FakeCatcher: Detection of Synthetic Portrait Videos using Biological Signals¶
Authors: Umur Aybars Cifci, Ilke Demir, Lijun Yin
Venue: IEEE Transactions on Pattern Analysis and Machine Intelligence, July 2020 — arXiv:1901.02212
TL;DR¶
FakeCatcher detects deepfakes by analyzing biological signals (photoplethysmography—blood flow patterns) extracted from facial regions. The key insight is that generative models fail to preserve spatial coherence and temporal consistency of these signals in authentic videos, making biological signal analysis a powerful forensic tool complementary to visual artifacts. The method achieves 91%+ accuracy on benchmark datasets.
Contributions¶
- A novel approach to deepfake detection exploiting biological signal inconsistencies in synthetic videos, independent of the generative model used
- Comprehensive analysis of signal transformations (temporal, frequency, wavelet) to capture spatial coherence and temporal consistency
- A practical system combining SVM and CNN classifiers with probabilistic video-level aggregation
- The Deep Fakes Dataset: 140 diverse "in the wild" videos with realistic conditions (compression, illumination, motion, occlusion)
- Extensive evaluation across multiple datasets (Face Forensics++, CelebDF, UADFV, DF-TIMIT) and generative models
Method¶
FakeCatcher operates in three stages:
Signal extraction: From each facial frame, biological signals are extracted from three regions (left cheek, right cheek, mid-region) using photoplethysmography (PPG). Specifically, the method extracts G-PPG (green channel) and C-PPG (chrominance-based PPG) signals.
Signal transformations: To measure spatial coherence and temporal consistency, multiple signal transformations are applied: - Pairwise cross-spectral densities to capture spatial relationships between facial regions - Power spectral density analysis in both linear and log scales - Discrete cosine transforms and wavelet transforms to encode signal characteristics - Time-domain statistical features (mean, standard deviation, differences)
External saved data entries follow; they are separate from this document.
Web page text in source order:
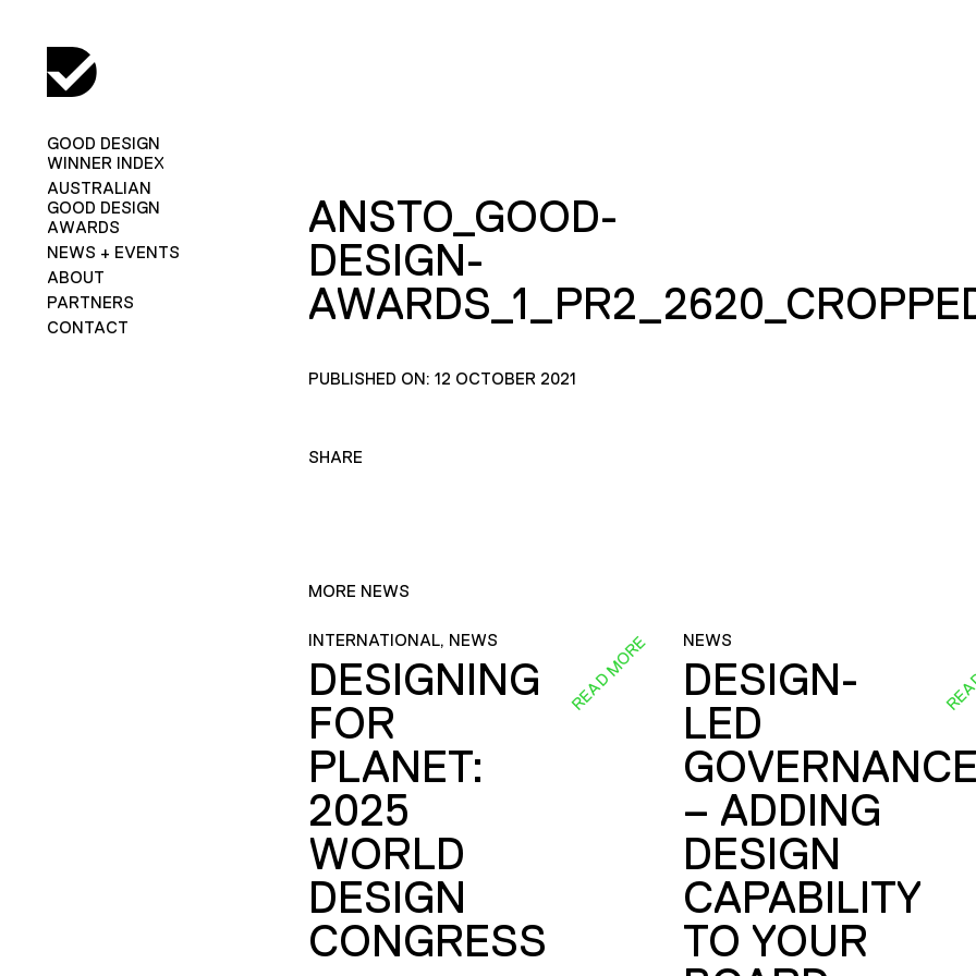
GOOD DESIGN
WINNER INDEX
AUSTRALIAN
GOOD DESIGN
AWARDS
NEWS + EVENTS
ABOUT
PARTNERS
CONTACT
ANSTO_GOOD-
DESIGN-
PUBLISHED ON: 12 OCTOBER 2021
SHARE
MORE NEWS
INTERNATIONAL, NEWS
DESIGNING
FOR
PLANET:
2025
WORLD
DESIGN
CONGRESS
READ MORE NEWS
DESIGN-
LED
– ADDING
DESIGN
CAPABILITY
TO YOUR
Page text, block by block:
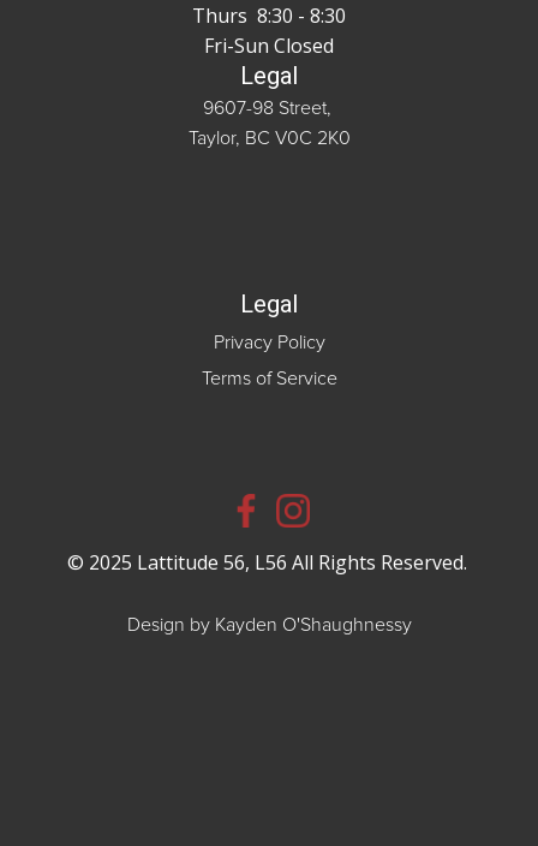
Thurs 8:30 - 8:30
Fri-Sun Closed
Legal
9607-98 Street,
Taylor, BC V0C 2K0
Legal
Privacy Policy
Terms of Service
© 2025 Lattitude 56, L56 All Rights Reserved.
Design by Kayden O'Shaughnessy
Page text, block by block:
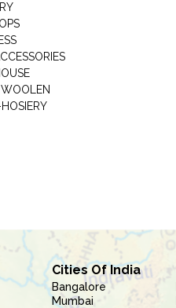
GARMENT WOOLEN
Cities Of India
Bangalore
Mumbai
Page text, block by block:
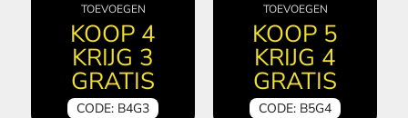
TOEVOEGEN
KOOP 4
KRIJG 3
GRATIS
CODE: B4G3
TOEVOEGEN
KOOP 5
KRIJG 4
GRATIS
CODE: B5G4
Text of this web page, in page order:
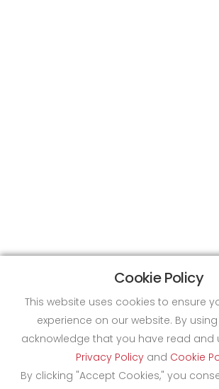
Cookie Policy
This website uses cookies to ensure
experience on our website. By
acknowledge that you have read and
Privacy Policy and Cookie
By clicking "Accept Cookies," you
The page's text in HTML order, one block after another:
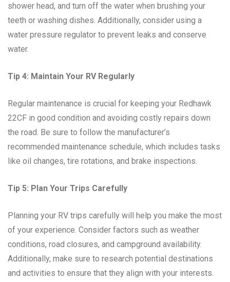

Together, these transformations produce approximately 126 discriminative features. The analysis shows that authentic videos exhibit strong spatial coherence (signals from different face regions are correlated) and temporal consistency (signal properties remain stable across video frames), while synthetic videos generated by GANs exhibit both spatial and temporal inconsistencies.
Classification: Two complementary classifiers are trained: 1. SVM with RBF kernel on the 126 features from signal transformations 2. CNN on PPG maps—visual feature representations of the signals across facial regions
For video-level classification, segment-level predictions are aggregated probabilistically. The method uses weighted voting based on segment classification confidence, achieving high accuracy despite some individual frames containing artifacts that corrupt PPG signals.
Results¶
Within-dataset accuracy: - Face Forensics++: 91.07% video accuracy - CelebDF: 91.50% - UADFV: 97.36% - Deep Fakes Dataset (ours): 87.42% and 91.07% on different evaluation protocols
Cross-dataset generalization: The method shows strong generalization: - Trained on FF++, tested on CelebDF: 86.48% - Trained on FF++, tested on UADFV: 93.51% - Training on diverse datasets improves generalization
Comparison to baselines: FakeCatcher achieves 8.85% higher accuracy than the best baseline CNN architecture, demonstrating the value of biological signal analysis over purely visual approaches.
Robustness: The method is evaluated against various challenge conditions: - Face region sizes (very small to large ROIs) - Temporal segment durations (longer segments improve performance up to a point) - Different compression levels and image distortions - Diverse generative models (GANs, StyleGAN, DeepFakes, Neural Textures)
Connections¶
- Related to FaceForensics++: Learning to Detect Manipulated Facial Images via shared benchmark dataset and face manipulation detection framework
- Cited by and extends work in Face Forensics using novel signal modality
- Complements frequency-domain and visual artifact-based detection methods in Deepfake Detection
- Explores biological signal inconsistencies similar to work on audio-visual synchronization but in video domain
- Part of broader Face manipulation and Synthetic Media Detection literature
Notes¶
Strengths: - Novel insight: biological signals are a fundamentally different modality from visual artifacts, offering orthogonal information - Comprehensive feature engineering showing exactly which signal properties differentiate fake from real - Strong empirical results with good cross-dataset generalization - Practical: operates on standard video without requiring specialized equipment - Creates a new "in the wild" dataset addressing real-world challenges
Weaknesses: - Detection is an arms race; future generative models might learn to synthesize realistic biological signals - Method requires face region extraction; fails on highly occluded faces or extreme poses - Longer video segments improve accuracy, limiting applicability to short clips or single-frame scenarios - Relative to pure deep learning approaches, feature engineering makes the method less end-to-end learnable
Future directions: - How to make biological signal detection robust to adversarial attacks specifically designed to fool it? - Can the method scale to profile-view videos or full-body synthetic media? - Integration with other modalities (audio, 3D head pose) for even higher robustness?